Очевидно, мне необходимо было поговорить с этим мэтром науки. И удалось найти его в Оксфордском университете. С непритязательной щедростью этот нобелевский лауреат несколько раз разговаривал со мной, скромным аспирантом, по трансатлантическому кабелю. Я рассказал о первом сеансе с Нэнси и другими клиентами и о своих предположениях относительно связи ее реакций с «оцепенением животных». Он был взволнован возможностью, что реакции неподвижности, наблюдаемые у животных, могут играть важную роль и у людей в условиях неизбежной угрозы и экстремального стресса, и поощрял меня продолжать исследования[11]. Иногда я задаюсь вопросом, смог бы продолжать без его поддержки, а также без поддержки Ганса Селье (первого исследователя стресса) и Раймонда Дарта (антрополога, открывшего австралопитека).

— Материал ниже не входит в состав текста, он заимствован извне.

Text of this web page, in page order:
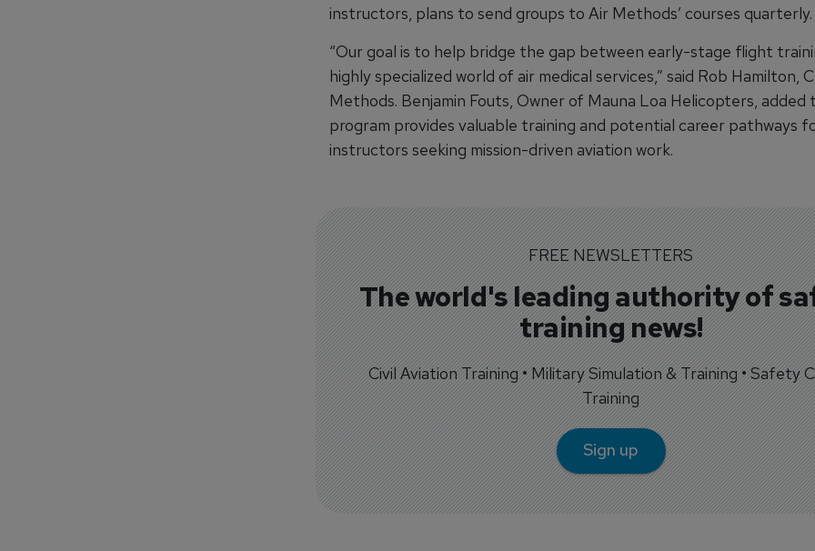
instructors, plans to send groups to Air Methods’ courses quarterly.
“Our goal is to help bridge the gap between early-stage flight
highly specialized world of air medical services,” said Rob Hamilton,
Methods. Benjamin Fouts, Owner of Mauna Loa Helicopters,
program provides valuable training and potential career pathways
instructors seeking mission-driven aviation work.
FREE NEWSLETTERS
The world's leading authority of
training news!
Civil Aviation Training • Military Simulation & Training • Safety
Training
Sign up
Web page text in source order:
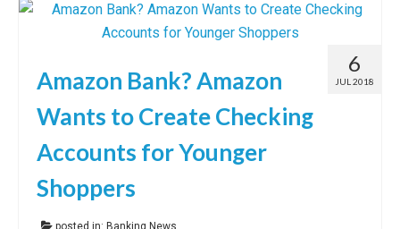
6
JUL 2018
Amazon Bank? Amazon
Wants to Create Checking
Accounts for Younger
Shoppers
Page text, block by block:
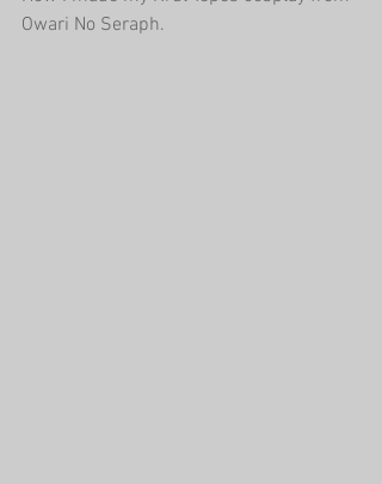
Owari No Seraph.
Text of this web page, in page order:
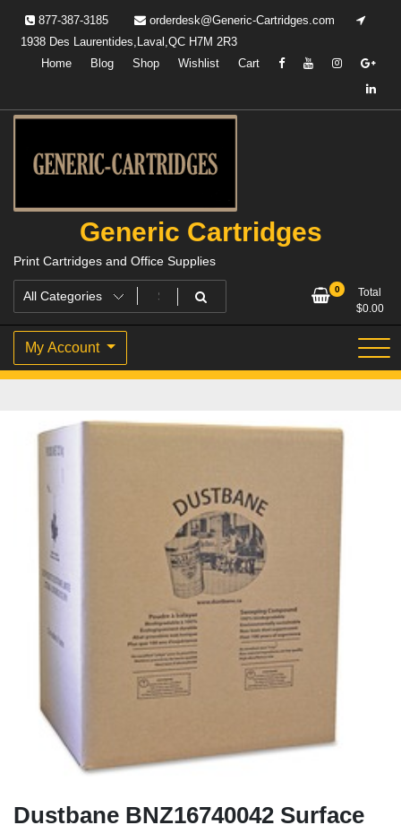
content
877-387-3185
orderdesk@Generic-Cartridges.com
1938 Des Laurentides,Laval,QC H7M 2R3
Home
Blog Shop Wishlist Cart
Generic Cartridges
Print Cartridges and Office Supplies
0
Total
$0.00
My Account
Dustbane BNZ16740042 Surface
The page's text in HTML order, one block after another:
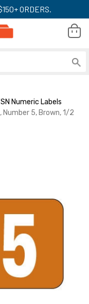
ORDERS.
Numeric Labels
Number 5, Brown, 1/2
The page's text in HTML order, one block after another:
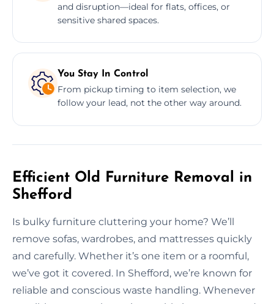
and disruption—ideal for flats, offices, or
sensitive shared spaces.
You Stay In Control
From pickup timing to item selection, we
follow your lead, not the other way around.
Efficient Old Furniture Removal in
Shefford
Is bulky furniture cluttering your home? We’ll
remove sofas, wardrobes, and mattresses quickly
and carefully. Whether it’s one item or a roomful,
we’ve got it covered. In Shefford, we’re known for
reliable and conscious waste handling. Whenever
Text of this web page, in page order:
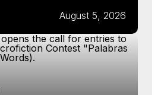
August 5, 2026
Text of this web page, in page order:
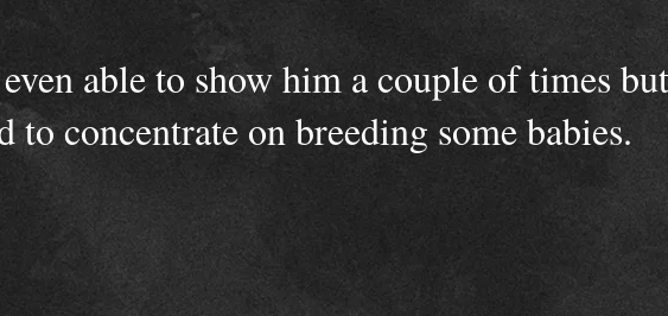
able to show him a couple of times
to concentrate on breeding some babies.
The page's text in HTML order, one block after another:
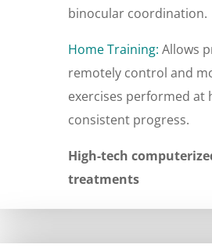
binocular coordination.
Home Training: Allows
remotely control and
exercises performed at
consistent progress.
High-tech
treatments
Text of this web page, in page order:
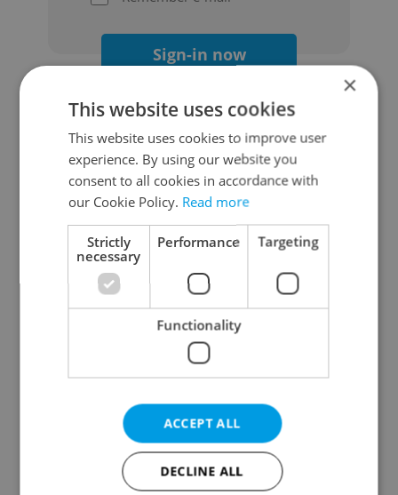
Sign-in now
Continue with Google
Continue with Apple
Continue with Seznam
Continue with Facebook
Create a new e-mail account
×
This website uses cookies
This website uses cookies to improve user
experience. By using our website you
consent to all cookies in accordance with
our Cookie Policy. Read more
Strictly
necessary
Performance Targeting
Functionality
ACCEPT ALL
DECLINE ALL
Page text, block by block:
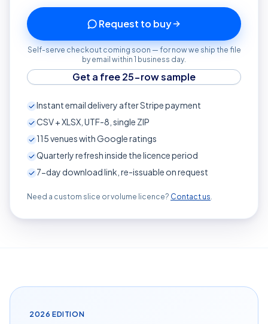
Request to buy
Self-serve checkout coming soon — for now we ship the file
by email within 1 business day.
Get a free 25-row sample
Instant email delivery after Stripe payment
CSV + XLSX, UTF-8, single ZIP
115venues with Google ratings
Quarterly refresh inside the licence period
7-day download link, re-issuable on request
Need a custom slice or volume licence? Contact us.
2026 EDITION
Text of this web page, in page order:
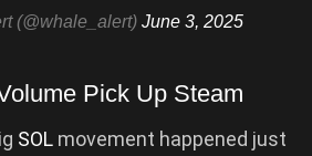
(@whale_alert) June 3, 2025
Pick Up Steam
SOL movement happened just
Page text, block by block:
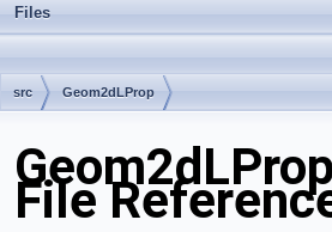
Files
src Geom2dLProp
File
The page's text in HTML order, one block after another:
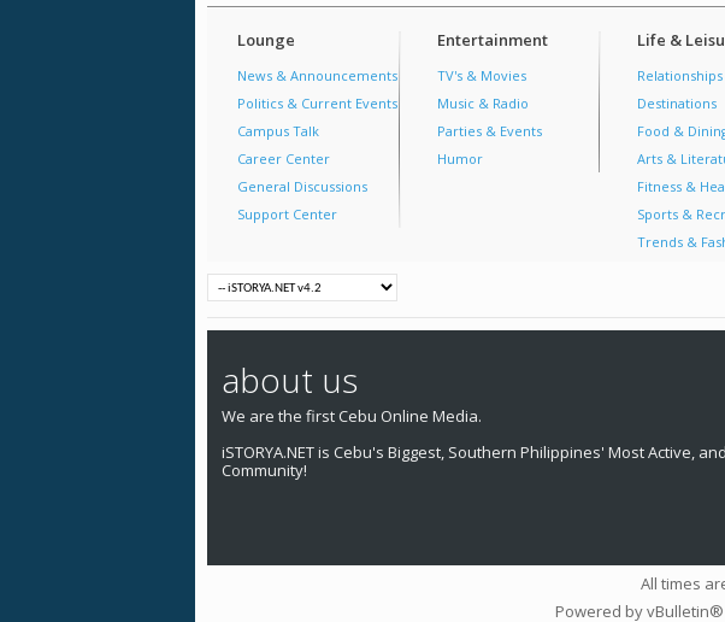
Lounge
News & Announcements
Politics & Current Events
Campus Talk
Career Center
General Discussions
Support Center
Entertainment
TV's & Movies
Music & Radio
Parties & Events
Humor
Life &
Relationships
Destinations
Food &
Arts &
Fitness &
Sports &
Trends &
about us
We are the first Cebu Online Media.
iSTORYA.NET is Cebu's Biggest, Southern Philippines' Most Active,
Community!
All times
Powered by vBulletin®
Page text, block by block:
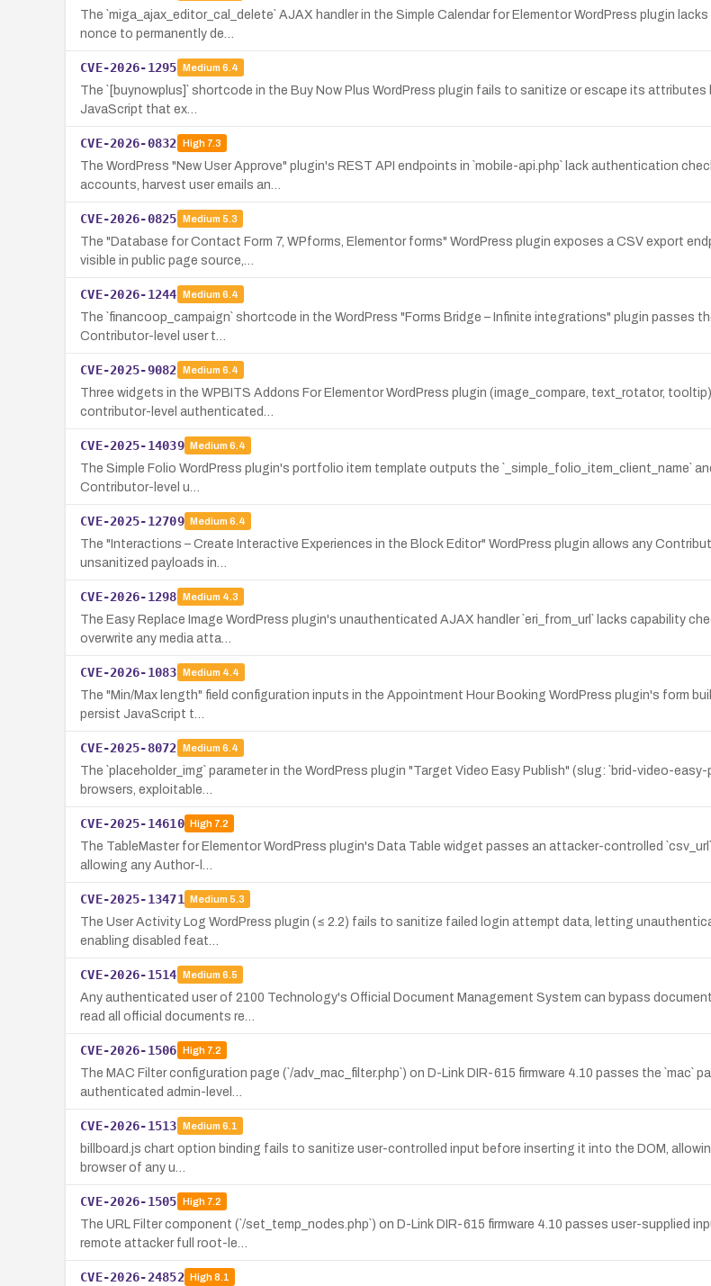
The `miga_ajax_editor_cal_delete` AJAX handler in the Simple Calendar for Elementor WordPress plugin
nonce to permanently de…
CVE-2026-1295 Medium 6.4
The `[buynowplus]` shortcode in the Buy Now Plus WordPress plugin fails to sanitize or escape its
JavaScript that ex…
CVE-2026-0832 High7.3
The WordPress "New User Approve" plugin's REST API endpoints in `mobile-api.php` lack authentication
accounts, harvest user emails an…
CVE-2026-0825 Medium 5.3
The "Database for Contact Form 7, WPforms, Elementor forms" WordPress plugin exposes a CSV export
visible in public page source,…
CVE-2026-1244 Medium 6.4
The `financoop_campaign` shortcode in the WordPress "Forms Bridge – Infinite integrations" plugin passes
Contributor-level user t…
CVE-2025-9082 Medium 6.4
Three widgets in the WPBITS Addons For Elementor WordPress plugin (image_compare, text_rotator,
contributor-level authenticated…
CVE-2025-14039 Medium 6.4
The Simple Folio WordPress plugin's portfolio item template outputs the `_simple_folio_item_client_name`
Contributor-level u…
CVE-2025-12709 Medium 6.4
The "Interactions – Create Interactive Experiences in the Block Editor" WordPress plugin allows any
unsanitized payloads in…
CVE-2026-1298 Medium 4.3
The Easy Replace Image WordPress plugin's unauthenticated AJAX handler `eri_from_url` lacks capability
overwrite any media atta…
CVE-2026-1083 Medium 4.4
The "Min/Max length" field configuration inputs in the Appointment Hour Booking WordPress plugin's form
persist JavaScript t…
CVE-2025-8072 Medium 6.4
The `placeholder_img` parameter in the WordPress plugin "Target Video Easy Publish" (slug: `brid-video-
browsers, exploitable…
CVE-2025-14610 High7.2
The TableMaster for Elementor WordPress plugin's Data Table widget passes an attacker-controlled
allowing any Author-l…
CVE-2025-13471 Medium 5.3
The User Activity Log WordPress plugin (≤ 2.2) fails to sanitize failed login attempt data, letting
enabling disabled feat…
CVE-2026-1514 Medium 6.5
Any authenticated user of 2100 Technology's Official Document Management System can bypass
read all official documents re…
CVE-2026-1506 High7.2
The MAC Filter configuration page (`/adv_mac_filter.php`) on D-Link DIR-615 firmware 4.10 passes the
authenticated admin-level…
CVE-2026-1513 Medium 6.1
billboard.js chart option binding fails to sanitize user-controlled input before inserting it into the DOM,
browser of any u…
CVE-2026-1505 High7.2
The URL Filter component (`/set_temp_nodes.php`) on D-Link DIR-615 firmware 4.10 passes user-supplied
remote attacker full root-le…
CVE-2026-24852 High8.1
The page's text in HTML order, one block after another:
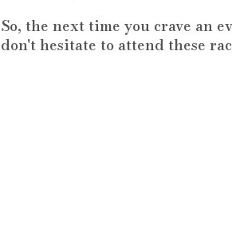
So, the next time you crave an
don't hesitate to attend these
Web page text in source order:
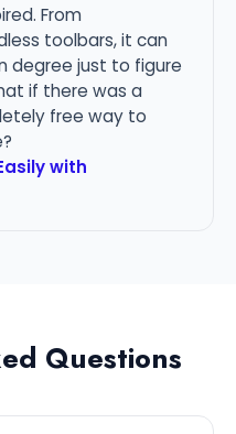
From
toolbars, it can
degree just to figure
if there was a
free way to
with
Questions
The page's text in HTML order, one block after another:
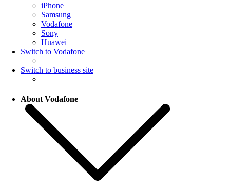
iPhone
Samsung
Vodafone
Sony
Huawei
Switch to Vodafone
Switch to business site
About Vodafone
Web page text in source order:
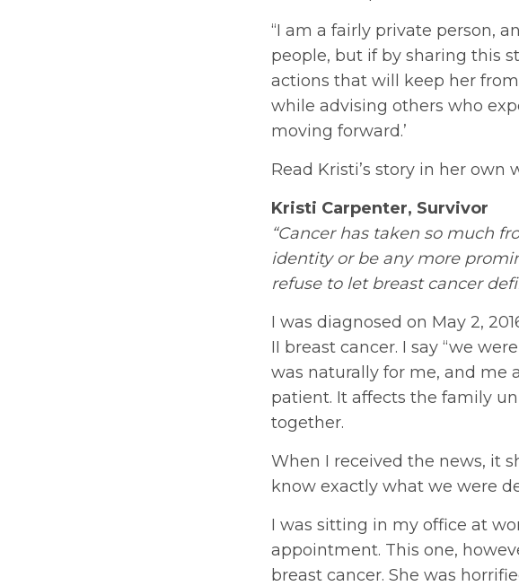
“I am a fairly private person,
people, but if by sharing this
actions that will keep her
while advising others who
moving forward.’
Read Kristi’s story in her own
Kristi Carpenter, Survivor
“Cancer has taken so much
identity or be any more
refuse to let breast cancer
I was diagnosed on May 2,
II breast cancer. I say “we
was naturally for me, and me
patient. It affects the family
together.
When I received the news, it
know exactly what we were
I was sitting in my office at
appointment. This one,
breast cancer. She was
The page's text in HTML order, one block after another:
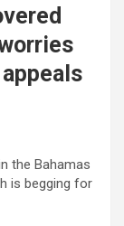
appeals
the Bahamas
is begging for
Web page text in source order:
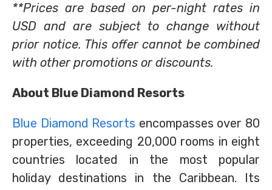
**Prices are based on per-night rates in
USD and are subject to change without
prior notice. This offer cannot be combined
with other promotions or discounts.
About Blue Diamond Resorts
Blue Diamond Resorts encompasses over 80
properties, exceeding 20,000 rooms in eight
countries located in the most popular
holiday destinations in the Caribbean. Its
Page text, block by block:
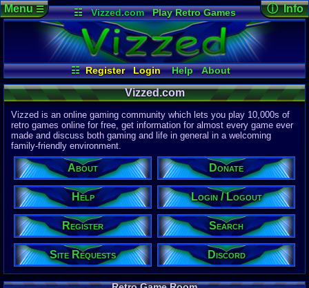
☷ Vizzed.com
Play Retro Games
Vizzed Board
Video Games
Game Music
Market
Minecraft Radio
Widgets
Virtual Bible
☷ Register Login Help
About
Donate
Discord
Search
Site Requests
Login / Logout
Register
Menu☰ ⓘ Info
Page
01:05 AM
winterwhild
Last
04-15-26
Davideo7
Site
615,533
Latest User:
winterwhild
Visitors
5Users
4148Guests
4153Total
Post
1,420,902
3 Last 24 Hrs
Vizzed.com
Vizzed is an online gaming community which lets you play 10,000s of
retro games online for free, get information for almost every game ever
made and discuss both gaming and life in general in a welcoming
family-friendly environment.
About Donate
Help Login / Logout
Register Search
Site Requests Discord
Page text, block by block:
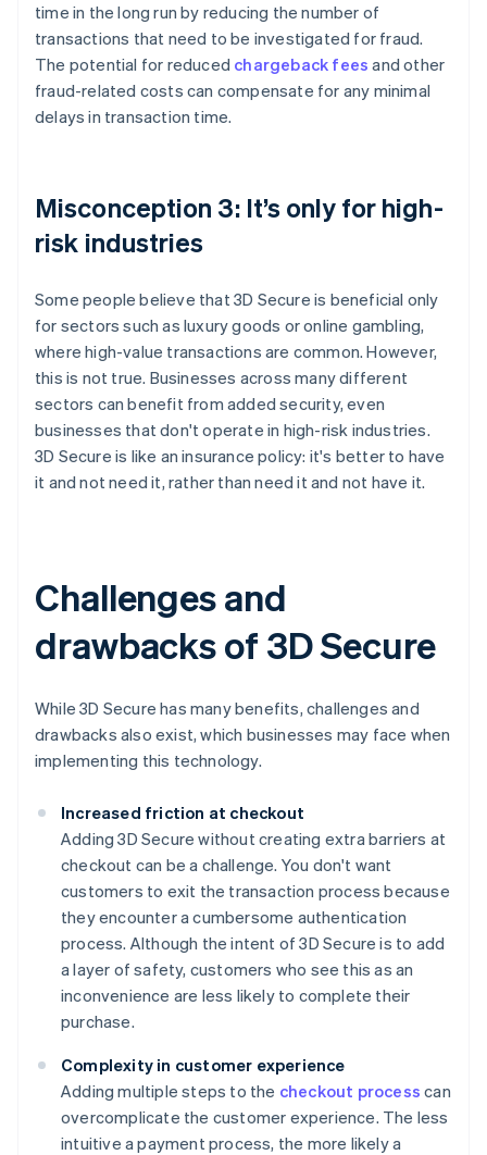
time in the long run by reducing the number of
transactions that need to be investigated for fraud.
The potential for reduced chargeback fees and other
fraud-related costs can compensate for any minimal
delays in transaction time.
Misconception 3: It’s only for high-
risk industries
Some people believe that 3D Secure is beneficial only
for sectors such as luxury goods or online gambling,
where high-value transactions are common. However,
this is not true. Businesses across many different
sectors can benefit from added security, even
businesses that don't operate in high-risk industries.
3D Secure is like an insurance policy: it's better to have
it and not need it, rather than need it and not have it.
Challenges and
drawbacks of 3D Secure
While 3D Secure has many benefits, challenges and
drawbacks also exist, which businesses may face when
implementing this technology.
Increased friction at checkout
Adding 3D Secure without creating extra barriers at
checkout can be a challenge. You don't want
customers to exit the transaction process because
they encounter a cumbersome authentication
process. Although the intent of 3D Secure is to add
a layer of safety, customers who see this as an
inconvenience are less likely to complete their
purchase.
Complexity in customer experience
Adding multiple steps to the checkout process can
overcomplicate the customer experience. The less
intuitive a payment process, the more likely a

В памятном телефонном разговоре Тинберген попенял мне своим голосом доброго дедушки: «Питер, в конце концов, мы лишь кучка животных!» Однако, согласно недавним опросам общественного мнения, лишь половина западного мира (и еще меньше в Соединенных Штатах), похоже, верят в эволюцию и, следовательно, в нашу тесную связь с другими млекопитающими. Тем не менее, учитывая очевидные закономерности в анатомии, физиологии, поведении и эмоциях, а также поскольку у нас с другими млекопитающими одни и те же участки мозга отвечают за выживание, разумно предположить: мы можем разделять с ними и общие реакции на угрозу. Следовательно, было бы полезно узнать, как животные (особенно млекопитающие и приматы более высокого уровня) реагируют на опасность, а затем понаблюдать, как они успокаиваются, восстанавливаются и возвращаются к равновесию после того, как угроза миновала. К сожалению, многие практически потеряли эту врожденную способность к стрессоустойчивости и самоисцелению. И это, как мы увидим далее, делает нас уязвимыми перед потрясениями и травмой.
Однако только в 1978 году я смог подвести под свои наблюдения более твердый фундамент. Работая в Исследовательском центре Эймса в НАСА в Маунтин-Вью, Калифорния, и продолжая работать над своим подходом «тело/разум» в Беркли, я проводил каждую свободную минуту в естественно-научной библиотеке для аспирантов. Одним темным и дождливым декабрьским днем 1978 года я, как всегда, засел там. В ту эпоху, задолго до появления Google или чего-либо отдаленно напоминающего ПК, моим обычным способом изучения библиотечного фонда было, захватив ланч, пролистать как можно больше томов, которые могли так или иначе относиться к интересующей меня теме. Используя этот, возможно, не самый быстрый и эффективный метод, я наткнулся на множество удивительных жемчужин, которые, возможно, не обнаружил бы с помощью «высокотехнологичной» поисковой системы. Именно поисковые усилия заложили теоретическую основу для работы всей моей жизни.
Однажды я случайно наткнулся на умопомрачительную статью Гордона Гэллапа и Джека Мейзера, где описывалось, как вызывался «паралич животных» с экспериментально контролируемыми переменными. Данная статья, которую я подробнее рассматриваю в главе 4, дала мне ключ, позволивший связать наблюдения за клиентами (вроде Нэнси) с пониманием, как определенные инстинкты выживания, основанные на страхе, формируют травму и способствуют ее исцелению. Мне повезло: у меня была свобода теоретизировать и размышлять подобным образом, поскольку травма еще не была официально определена как посттравматическое стрессовое расстройство (ПТСР) и до ее категоризации было более десяти лет. Я рад сообщить, что по этой причине никогда не относил травму к категории овеществленной и неизлечимой болезни, как ее определили в ранней литературе о ПТСР.